Humans have long used physical objects as sites of meaning, with some artifacts becoming repositories for memories and personal narratives. In this interactive installation members of the public explore a collection of objects that have been embedded with oral histories through RFID technology, which provides a way to link digital information to physical items.

On Saturday 17 February there will be a workshop at Play Station gallery where members of the public can bring along their own items of personal significance and record the stories associated with them. These objects will form the collection presented in the shipping container and will be returned to their owners after the Arcade.


If you would like to participate in the workshop visit this event page. During the Arcade visitors can also bring their own items to be added to the collection.



Sarah Burrell is an interactive artist who uses sound, new technologies, and custom-designed objects to create a dialog between participants their urban surroundings. Her work has been exhibited in New Zealand, the Czech Republic, the UK, the United States, and most recently at Art Prospekt in St. Petersburg—the first large-scale public art festival in Russia. 

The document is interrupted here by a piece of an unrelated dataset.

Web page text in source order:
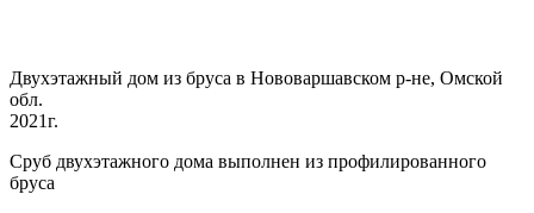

Having begun her career as a performance designer for the stage, theatre and storytelling remains a central influence within her work. She uses sound as a tool to overlay the present, offering alternate readings and uncovering the narrative potential in everyday spaces. Her projects take the form of sound installations, audio walks, performance experiences, and design interventions—creating innovative hybrid works that invite people to reimagine the world they live in and how they participate in it.

Sarah has also collaborated with designer Andrew Simpson under the name LudiCity—ludic being the Latin word for play and the city being both the subject and site of their work.